Work task: Beneath this task is a listing. State how many of its lines include the string "mūsu", giving nothing but the number.
==================================================
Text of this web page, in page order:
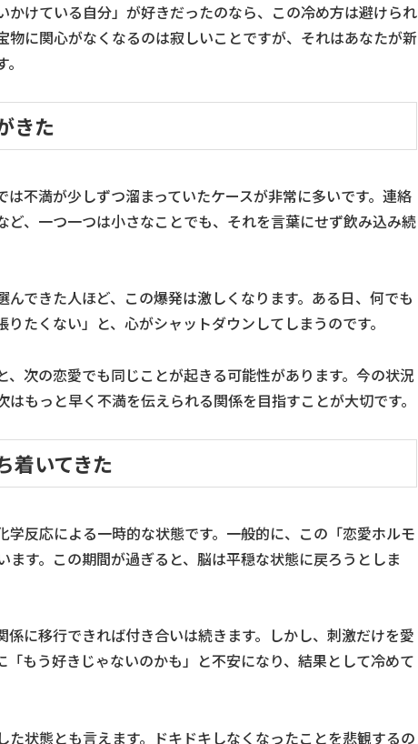
けている自分」が好きだったのなら、この冷め方は避けられ
に関心がなくなるのは寂しいことですが、それはあなたが新
きた
は不満が少しずつ溜まっていたケースが非常に多いです。連絡
、一つ一つは小さなことでも、それを言葉にせず飲み込み続
できた人ほど、この爆発は激しくなります。ある日、何でも
たくない」と、心がシャットダウンしてしまうのです。
次の恋愛でも同じことが起きる可能性があります。今の状況
もっと早く不満を伝えられる関係を目指すことが大切です。
着いてきた
反応による一時的な状態です。一般的に、この「恋愛ホルモ
す。この期間が過ぎると、脳は平穏な状態に戻ろうとしま
に移行できれば付き合いは続きます。しかし、刺激だけを愛
もう好きじゃないのかも」と不安になり、結果として冷めて
状態とも言えます。ドキドキしなくなったことを悲観するの
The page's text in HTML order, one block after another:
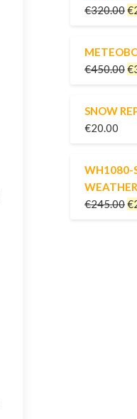
€320.00€
€450.00€
SNOW
€20.00
WH1080-
€245.00€
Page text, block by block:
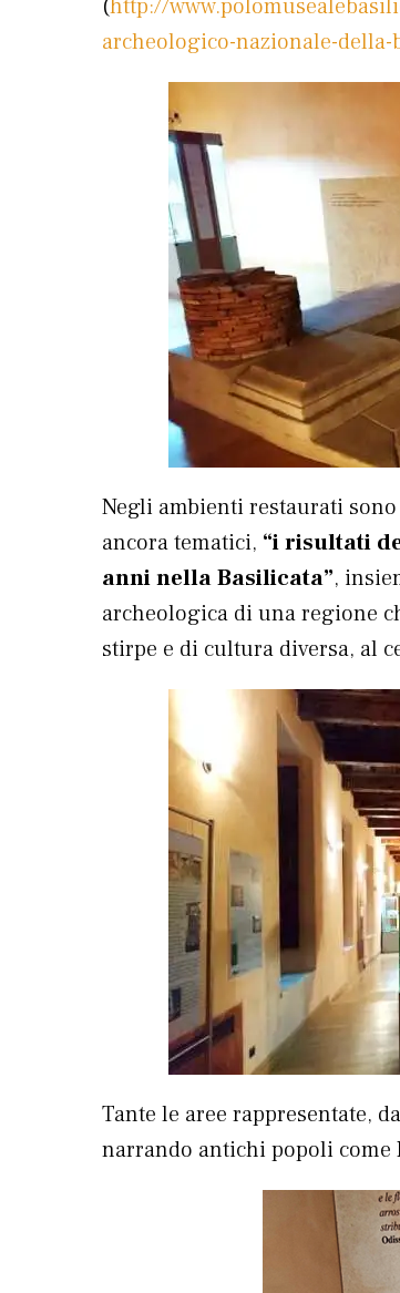
(http://
archeologico-nazionale-
Negli ambienti restaurati
ancora tematici, “i risultati
anni nella Basilicata”,
archeologica di una regione
stirpe e di cultura diversa, al
Tante le aree rappresentate,
narrando antichi popoli come
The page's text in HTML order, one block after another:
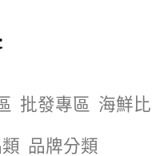
批發專區 海鮮
品牌分類
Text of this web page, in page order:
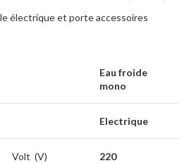
électrique et porte accessoires
Eau froide
mono
Electrique
Volt (V) 220
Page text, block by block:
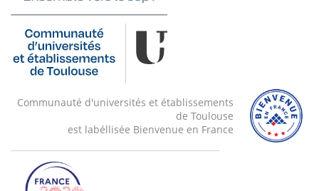
Communauté d'universités et établissements
de Toulouse
est labéllisée Bienvenue en France
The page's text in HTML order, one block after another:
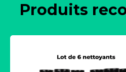
Produits
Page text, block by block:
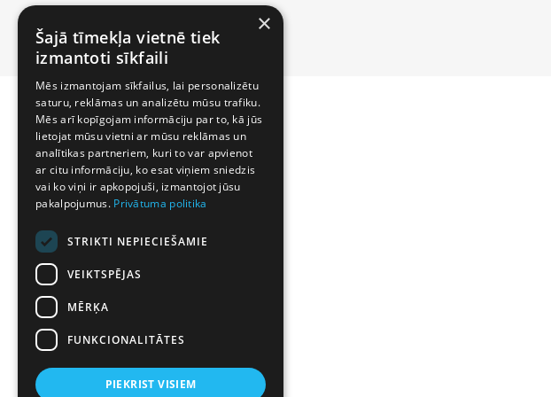
×
Šajā tīmekļa vietnē tiek
izmantoti sīkfaili
Mēs izmantojam sīkfailus, lai personalizētu
saturu, reklāmas un analizētu mūsu trafiku.
Mēs arī kopīgojam informāciju par to, kā jūs
lietojat mūsu vietni ar mūsu reklāmas un
analītikas partneriem, kuri to var apvienot
ar citu informāciju, ko esat viņiem sniedzis
vai ko viņi ir apkopojuši, izmantojot jūsu
pakalpojumus. Privātuma politika
STRIKTI NEPIECIEŠAMIE
VEIKTSPĒJAS
MĒRĶA
FUNKCIONALITĀTES
PIEKRIST VISIEM
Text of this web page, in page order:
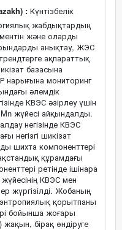
: Күнтізбелік
жабдықтардың
және оларды
анықтау, ЖЭС
ақпараттық
базасына
нарығына мониторинг
әлемдік
КВЭС әзірлеу үшін
жүйесі айқындалды.
негізінде КВЭС
негізгі шикізат
шихта компоненттері
құрамдағы
ретінде ішінара
КВЭС мен
жүргізілді. Жобаның
қорытпаны
бойынша жоғары
бірақ өндіруге
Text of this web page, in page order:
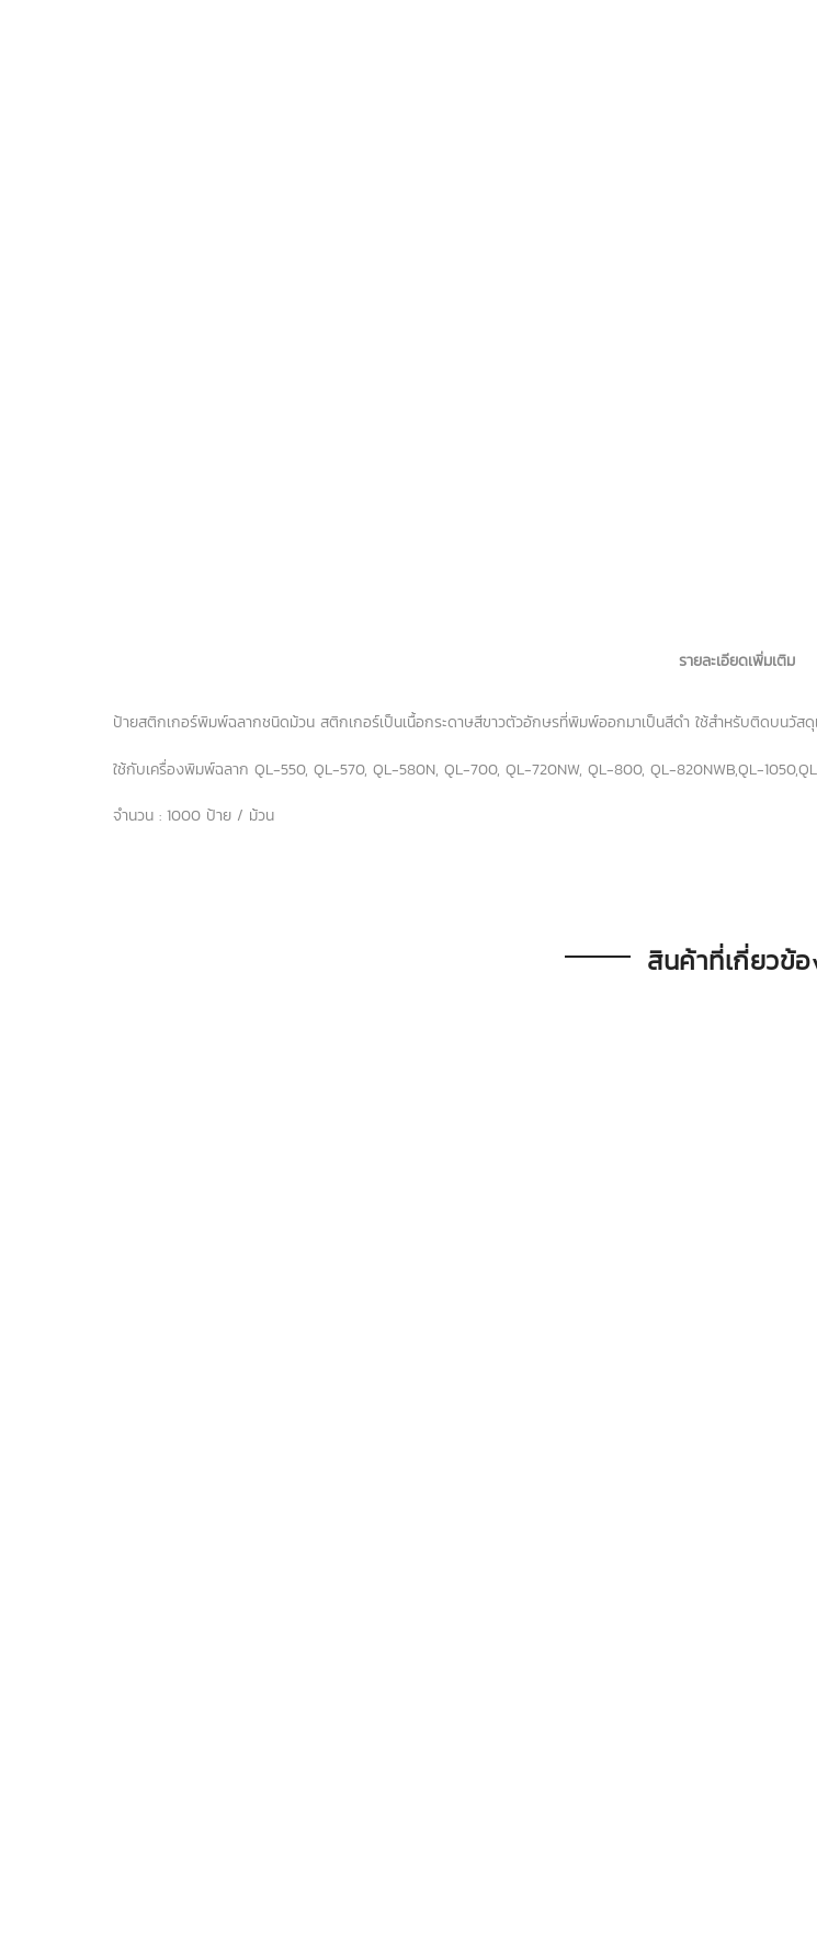
รายละเอียดเพิ่มเติม
ป้ายสติกเกอร์พิมพ์ฉลากชนิดม้วน สติกเกอร์เป็นเนื้อกระดาษสีขาวตัวอักษรที่พิมพ์ออกมาเป็นสีดำ ใช้สำหรับติดบนวั
ใช้กับเครื่องพิมพ์ฉลาก QL-550, QL-570, QL-580N, QL-700, QL-720NW, QL-800, QL-820NWB,QL-
จำนวน : 1000 ป้าย / ม้วน
สินค้าที่เกี่ยวข้
==================================================
Task result: 2